Andaikata Boaz Theofilus Erwin Solossa tak cidera sejak Liga Indonesia 2005 pasti dia jadi pencetak gol terbanyak. Rupanya harapan itu pupus sudah sebab lelaki kelahiran Sorong 16 Maret 1986 mengalami banyak terjangan dan tackle keras dari para pemain belakang lawan.
Sebut saja misalnya pada membela tim Merah Putih melawan Singapura, kemudian selama Liga Indonesia 2005 lalu mendapat 17 jahitan saat membela tim Mutiara Hitam. Rupanya cidera itu berlanjut saat tim Merah Putih uji coba melawan kesebelasan Hongkong. Boaz ditackle sangat keras dari belakang sehingga ia terpaksa istirahat selama enam bulan.
Sewaktu membela tim Merah Putih di kancah Piala Tiger pernah jadi top scorer, meski tak mengantar tim Nasional jadi juara.
Bayangkan saja selama putaran pertama ISL, Boaz tak secara penuh ikut kompetisi karena masih didera cidera dan istiraha selama enam bulan.

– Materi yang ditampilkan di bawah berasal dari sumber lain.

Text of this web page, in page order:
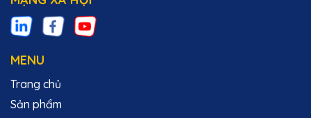
MENU
Trang chủ
Sản phẩm
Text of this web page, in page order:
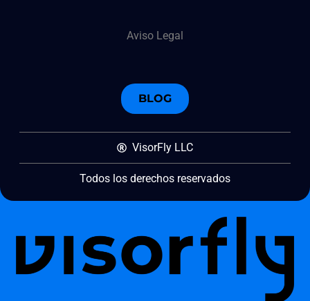
Aviso Legal
BLOG
VisorFly LLC
Todos los derechos reservados
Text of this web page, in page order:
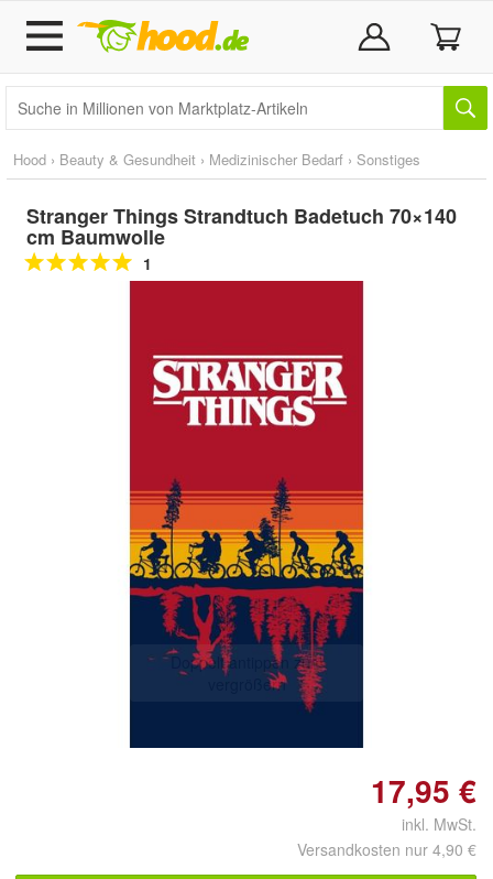
Hood › Beauty & Gesundheit › Medizinischer Bedarf › Sonstiges
Stranger Things Strandtuch Badetuch 70×140
cm Baumwolle
1
Doppelt antippen zum
vergrößern
17,95 €
inkl. MwSt.
Versandkosten nur 4,90 €
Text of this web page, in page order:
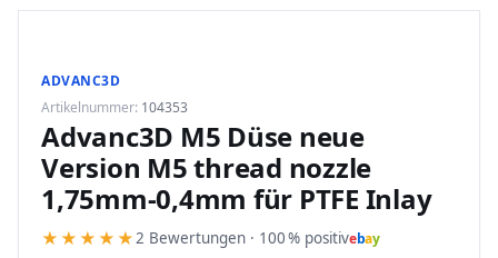
Advanc3D M5 Düse neue
Version M5 thread nozzle
1,75mm-0,4mm für PTFE Inlay
★ ★ ★ ★ ★2 Bewertungen · 100 % positivebay
Artikelnummer: 104353
ADVANC3D
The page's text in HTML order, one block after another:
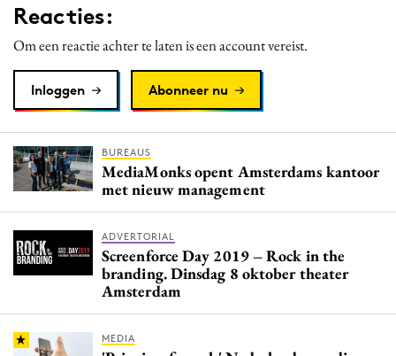
Merkstrategie
PR
Programmatic
Purpose Marketing
Reacties:
Om een reactie achter te laten is een account vereist.
Inloggen Abonneer nu
BUREAUS
MediaMonks opent Amsterdams kantoor
met nieuw management
ADVERTORIAL
Screenforce Day 2019 – Rock in the
branding. Dinsdag 8 oktober theater
Amsterdam
MEDIA
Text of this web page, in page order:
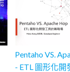
Pentaho VS.
- ETL 圖形化開
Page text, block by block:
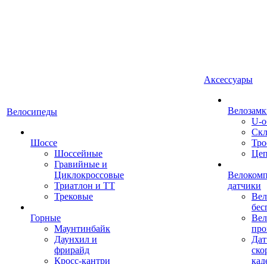
Велосипеды
Шоссе
Шоссейные
Гравийные и
Циклокроссовые
Триатлон и ТТ
Трековые
Горные
Маунтинбайк
Даунхил и
фрирайд
Кросс-кантри
Аксессуары
U-
датчики
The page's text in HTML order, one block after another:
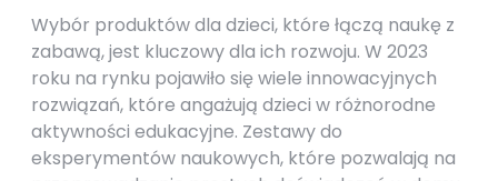
Wybór produktów dla dzieci, które łączą naukę z
zabawą, jest kluczowy dla ich rozwoju. W 2023
roku na rynku pojawiło się wiele innowacyjnych
rozwiązań, które angażują dzieci w różnorodne
aktywności edukacyjne. Zestawy do
eksperymentów naukowych, które pozwalają na
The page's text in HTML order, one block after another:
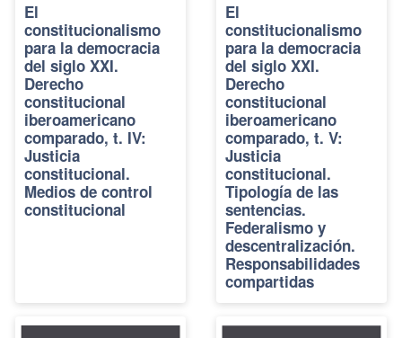
El
constitucionalismo
para la democracia
del siglo XXI.
Derecho
constitucional
iberoamericano
comparado, t. IV:
Justicia
constitucional.
Medios de control
constitucional
El
constitucionalismo
para la democracia
del siglo XXI.
Derecho
constitucional
iberoamericano
comparado, t. V:
Justicia
constitucional.
Tipología de las
sentencias.
Federalismo y
descentralización.
Responsabilidades
compartidas
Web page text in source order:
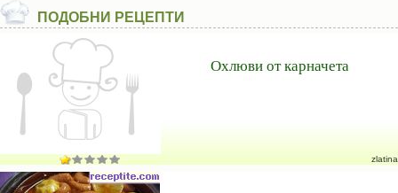
ПОДОБНИ РЕЦЕПТИ
Охлюви от карначета
zlatina
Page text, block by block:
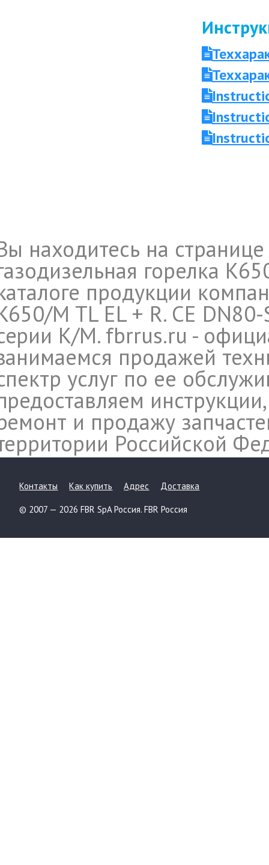
находитесь на
горелка
продукции
M TL EL + R. CE
K/M. fbrrus.ru -
продажей
услуг по ее
и продажу
Российской
Контакты Как купить Адрес Доставка
© 2007 — 2026 FBR SpA Россия. FBR Россия
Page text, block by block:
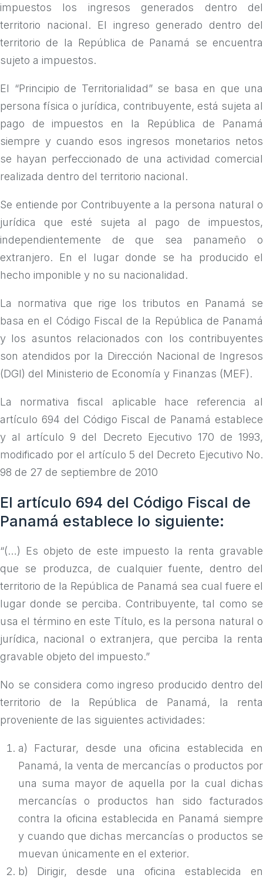
impuestos los ingresos generados dentro del
territorio nacional. El ingreso generado dentro del
territorio de la República de Panamá se encuentra
sujeto a impuestos.
El “Principio de Territorialidad” se basa en que una
persona física o jurídica, contribuyente, está sujeta al
pago de impuestos en la República de Panamá
siempre y cuando esos ingresos monetarios netos
se hayan perfeccionado de una actividad comercial
realizada dentro del territorio nacional.
Se entiende por Contribuyente a la persona natural o
jurídica que esté sujeta al pago de impuestos,
independientemente de que sea panameño o
extranjero. En el lugar donde se ha producido el
hecho imponible y no su nacionalidad.
La normativa que rige los tributos en Panamá se
basa en el Código Fiscal de la República de Panamá
y los asuntos relacionados con los contribuyentes
son atendidos por la Dirección Nacional de Ingresos
(DGI) del Ministerio de Economía y Finanzas (MEF).
La normativa fiscal aplicable hace referencia al
artículo 694 del Código Fiscal de Panamá establece
y al artículo 9 del Decreto Ejecutivo 170 de 1993,
modificado por el artículo 5 del Decreto Ejecutivo No.
98 de 27 de septiembre de 2010
El artículo 694 del Código Fiscal de
Panamá establece lo siguiente:
“(…) Es objeto de este impuesto la renta gravable
que se produzca, de cualquier fuente, dentro del
territorio de la República de Panamá sea cual fuere el
lugar donde se perciba. Contribuyente, tal como se
usa el término en este Título, es la persona natural o
jurídica, nacional o extranjera, que perciba la renta
gravable objeto del impuesto.”
No se considera como ingreso producido dentro del
territorio de la República de Panamá, la renta
proveniente de las siguientes actividades:
a) Facturar, desde una oficina establecida en
Panamá, la venta de mercancías o productos por
una suma mayor de aquella por la cual dichas
mercancías o productos han sido facturados
contra la oficina establecida en Panamá siempre
y cuando que dichas mercancías o productos se
muevan únicamente en el exterior.
b) Dirigir, desde una oficina establecida en
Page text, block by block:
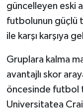
güncelleyen eski
futbolunun güçlü
ile karşı karşıya
Gruplara kalma
avantajlı skor
öncesinde futbol
Universitatea
MAGAZİN
Manyas

Barulah menjelang akhir putaran pertama ISL suami dari Adelina Gedi Solossa ini bermain penuh hingga putaran kedua berlangsung. Goal yang berhasil dikoleksi ayah dari Abigael maria Putri Solossa sebanyak 20 dan ada kemungkinan bisa bertambah lagi. Pasalnya tinggal empat laga lagi Persipura bermain melawan Persija, Persitara, PSMS Medan dan Sriwijaya FC.
Walau demikian Boaz mengaku dia tidak bermain sendiri sebab bermain sepak bola sebab ini semua hasil permainan tim. “Puji Tuhan saya tidak bermain sendiri, ini semua hasil kerja sama tim,”aku Boaz merendah.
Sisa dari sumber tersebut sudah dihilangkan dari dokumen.